■ Assignment ■
The data below needs to be returned exactly, line for line.

■ Dataset content ■
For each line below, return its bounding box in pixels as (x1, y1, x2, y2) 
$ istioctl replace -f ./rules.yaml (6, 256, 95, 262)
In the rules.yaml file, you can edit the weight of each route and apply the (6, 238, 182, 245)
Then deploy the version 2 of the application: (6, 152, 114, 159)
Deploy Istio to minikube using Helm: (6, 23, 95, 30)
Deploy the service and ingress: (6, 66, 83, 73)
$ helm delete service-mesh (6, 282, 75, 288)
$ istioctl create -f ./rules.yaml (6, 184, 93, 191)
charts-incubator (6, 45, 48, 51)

■ Solution for this task ■
For each line below, return its bounding box in pixels as (x1, y1, x2, y2) 
$ istioctl replace -f ./rules.yaml (6, 256, 95, 262)
In the rules.yaml file, you can edit the weight of each route and apply the (6, 238, 182, 245)
Then deploy the version 2 of the application: (6, 152, 114, 159)
Deploy Istio to minikube using Helm: (6, 23, 95, 30)
Deploy the service and ingress: (6, 66, 83, 73)
$ helm delete service-mesh (6, 282, 75, 288)
$ istioctl create -f ./rules.yaml (6, 184, 93, 191)
charts-incubator (6, 45, 48, 51)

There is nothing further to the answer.